[[ Input for this task, beginning ]]

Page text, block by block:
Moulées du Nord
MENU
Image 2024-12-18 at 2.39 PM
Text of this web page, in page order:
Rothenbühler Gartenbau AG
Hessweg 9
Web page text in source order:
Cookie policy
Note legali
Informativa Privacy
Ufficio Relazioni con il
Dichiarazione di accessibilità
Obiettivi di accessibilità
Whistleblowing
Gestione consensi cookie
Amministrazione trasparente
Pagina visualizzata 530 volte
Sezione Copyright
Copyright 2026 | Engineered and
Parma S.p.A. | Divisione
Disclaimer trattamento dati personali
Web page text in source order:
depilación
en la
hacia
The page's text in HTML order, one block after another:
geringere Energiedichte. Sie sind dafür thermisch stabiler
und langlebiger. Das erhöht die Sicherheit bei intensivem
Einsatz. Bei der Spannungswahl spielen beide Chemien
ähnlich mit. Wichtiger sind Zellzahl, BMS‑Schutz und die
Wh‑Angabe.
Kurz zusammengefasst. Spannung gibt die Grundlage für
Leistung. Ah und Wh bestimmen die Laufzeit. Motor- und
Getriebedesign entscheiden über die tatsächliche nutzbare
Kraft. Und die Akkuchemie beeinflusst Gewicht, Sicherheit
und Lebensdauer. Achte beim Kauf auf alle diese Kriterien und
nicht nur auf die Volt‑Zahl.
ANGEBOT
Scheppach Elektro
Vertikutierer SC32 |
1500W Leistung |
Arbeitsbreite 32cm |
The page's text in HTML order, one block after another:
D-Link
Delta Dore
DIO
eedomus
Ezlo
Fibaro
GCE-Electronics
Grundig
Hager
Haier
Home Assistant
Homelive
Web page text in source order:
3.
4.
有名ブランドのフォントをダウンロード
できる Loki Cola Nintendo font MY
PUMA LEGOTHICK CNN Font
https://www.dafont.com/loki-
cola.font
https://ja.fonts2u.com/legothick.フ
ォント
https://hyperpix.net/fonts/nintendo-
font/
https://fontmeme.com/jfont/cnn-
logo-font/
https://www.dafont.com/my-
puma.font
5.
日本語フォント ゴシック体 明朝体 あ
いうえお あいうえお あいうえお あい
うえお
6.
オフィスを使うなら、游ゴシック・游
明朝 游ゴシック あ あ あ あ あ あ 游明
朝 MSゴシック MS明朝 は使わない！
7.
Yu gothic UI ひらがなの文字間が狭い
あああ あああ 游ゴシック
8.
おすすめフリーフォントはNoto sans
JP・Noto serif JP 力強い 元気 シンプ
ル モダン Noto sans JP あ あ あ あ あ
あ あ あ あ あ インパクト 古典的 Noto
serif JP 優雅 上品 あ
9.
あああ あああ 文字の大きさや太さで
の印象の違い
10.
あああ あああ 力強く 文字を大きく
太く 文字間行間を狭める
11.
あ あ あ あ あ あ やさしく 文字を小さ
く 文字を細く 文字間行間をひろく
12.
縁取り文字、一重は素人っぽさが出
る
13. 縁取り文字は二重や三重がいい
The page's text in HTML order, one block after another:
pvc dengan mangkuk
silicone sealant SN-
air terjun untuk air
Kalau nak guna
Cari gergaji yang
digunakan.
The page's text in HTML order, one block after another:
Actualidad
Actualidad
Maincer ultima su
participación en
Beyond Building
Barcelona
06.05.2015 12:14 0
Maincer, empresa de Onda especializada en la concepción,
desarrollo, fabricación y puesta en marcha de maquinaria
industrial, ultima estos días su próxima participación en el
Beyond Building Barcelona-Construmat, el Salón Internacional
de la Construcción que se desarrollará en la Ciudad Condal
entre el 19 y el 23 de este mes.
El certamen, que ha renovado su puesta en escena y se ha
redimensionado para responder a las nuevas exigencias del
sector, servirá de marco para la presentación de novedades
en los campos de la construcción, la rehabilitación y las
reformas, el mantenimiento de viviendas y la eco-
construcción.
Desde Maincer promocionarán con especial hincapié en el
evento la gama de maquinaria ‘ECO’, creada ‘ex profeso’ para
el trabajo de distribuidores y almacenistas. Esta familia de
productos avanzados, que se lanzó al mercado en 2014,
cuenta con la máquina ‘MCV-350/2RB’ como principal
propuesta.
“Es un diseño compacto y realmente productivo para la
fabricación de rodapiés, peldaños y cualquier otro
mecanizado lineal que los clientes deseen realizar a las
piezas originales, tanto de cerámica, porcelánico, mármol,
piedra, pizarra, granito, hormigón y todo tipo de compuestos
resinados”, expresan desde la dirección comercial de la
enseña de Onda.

[[ Input for this task, end ]]

The records above should all be quoted exactly, please.

Task result:
Page text, block by block:
Moulées du Nord
MENU
Image 2024-12-18 at 2.39 PM
Text of this web page, in page order:
Rothenbühler Gartenbau AG
Hessweg 9
Web page text in source order:
Cookie policy
Note legali
Informativa Privacy
Ufficio Relazioni con il
Dichiarazione di accessibilità
Obiettivi di accessibilità
Whistleblowing
Gestione consensi cookie
Amministrazione trasparente
Pagina visualizzata 530 volte
Sezione Copyright
Copyright 2026 | Engineered and
Parma S.p.A. | Divisione
Disclaimer trattamento dati personali
Web page text in source order:
depilación
en la
hacia
The page's text in HTML order, one block after another:
geringere Energiedichte. Sie sind dafür thermisch stabiler
und langlebiger. Das erhöht die Sicherheit bei intensivem
Einsatz. Bei der Spannungswahl spielen beide Chemien
ähnlich mit. Wichtiger sind Zellzahl, BMS‑Schutz und die
Wh‑Angabe.
Kurz zusammengefasst. Spannung gibt die Grundlage für
Leistung. Ah und Wh bestimmen die Laufzeit. Motor- und
Getriebedesign entscheiden über die tatsächliche nutzbare
Kraft. Und die Akkuchemie beeinflusst Gewicht, Sicherheit
und Lebensdauer. Achte beim Kauf auf alle diese Kriterien und
nicht nur auf die Volt‑Zahl.
ANGEBOT
Scheppach Elektro
Vertikutierer SC32 |
1500W Leistung |
Arbeitsbreite 32cm |
The page's text in HTML order, one block after another:
D-Link
Delta Dore
DIO
eedomus
Ezlo
Fibaro
GCE-Electronics
Grundig
Hager
Haier
Home Assistant
Homelive
Web page text in source order:
3.
4.
有名ブランドのフォントをダウンロード
できる Loki Cola Nintendo font MY
PUMA LEGOTHICK CNN Font
https://www.dafont.com/loki-
cola.font
https://ja.fonts2u.com/legothick.フ
ォント
https://hyperpix.net/fonts/nintendo-
font/
https://fontmeme.com/jfont/cnn-
logo-font/
https://www.dafont.com/my-
puma.font
5.
日本語フォント ゴシック体 明朝体 あ
いうえお あいうえお あいうえお あい
うえお
6.
オフィスを使うなら、游ゴシック・游
明朝 游ゴシック あ あ あ あ あ あ 游明
朝 MSゴシック MS明朝 は使わない！
7.
Yu gothic UI ひらがなの文字間が狭い
あああ あああ 游ゴシック
8.
おすすめフリーフォントはNoto sans
JP・Noto serif JP 力強い 元気 シンプ
ル モダン Noto sans JP あ あ あ あ あ
あ あ あ あ あ インパクト 古典的 Noto
serif JP 優雅 上品 あ
9.
あああ あああ 文字の大きさや太さで
の印象の違い
10.
あああ あああ 力強く 文字を大きく
太く 文字間行間を狭める
11.
あ あ あ あ あ あ やさしく 文字を小さ
く 文字を細く 文字間行間をひろく
12.
縁取り文字、一重は素人っぽさが出
る
13. 縁取り文字は二重や三重がいい
The page's text in HTML order, one block after another:
pvc dengan mangkuk
silicone sealant SN-
air terjun untuk air
Kalau nak guna
Cari gergaji yang
digunakan.
The page's text in HTML order, one block after another:
Actualidad
Actualidad
Maincer ultima su
participación en
Beyond Building
Barcelona
06.05.2015 12:14 0
Maincer, empresa de Onda especializada en la concepción,
desarrollo, fabricación y puesta en marcha de maquinaria
industrial, ultima estos días su próxima participación en el
Beyond Building Barcelona-Construmat, el Salón Internacional
de la Construcción que se desarrollará en la Ciudad Condal
entre el 19 y el 23 de este mes.
El certamen, que ha renovado su puesta en escena y se ha
redimensionado para responder a las nuevas exigencias del
sector, servirá de marco para la presentación de novedades
en los campos de la construcción, la rehabilitación y las
reformas, el mantenimiento de viviendas y la eco-
construcción.
Desde Maincer promocionarán con especial hincapié en el
evento la gama de maquinaria ‘ECO’, creada ‘ex profeso’ para
el trabajo de distribuidores y almacenistas. Esta familia de
productos avanzados, que se lanzó al mercado en 2014,
cuenta con la máquina ‘MCV-350/2RB’ como principal
propuesta.
“Es un diseño compacto y realmente productivo para la
fabricación de rodapiés, peldaños y cualquier otro
mecanizado lineal que los clientes deseen realizar a las
piezas originales, tanto de cerámica, porcelánico, mármol,
piedra, pizarra, granito, hormigón y todo tipo de compuestos
resinados”, expresan desde la dirección comercial de la
enseña de Onda.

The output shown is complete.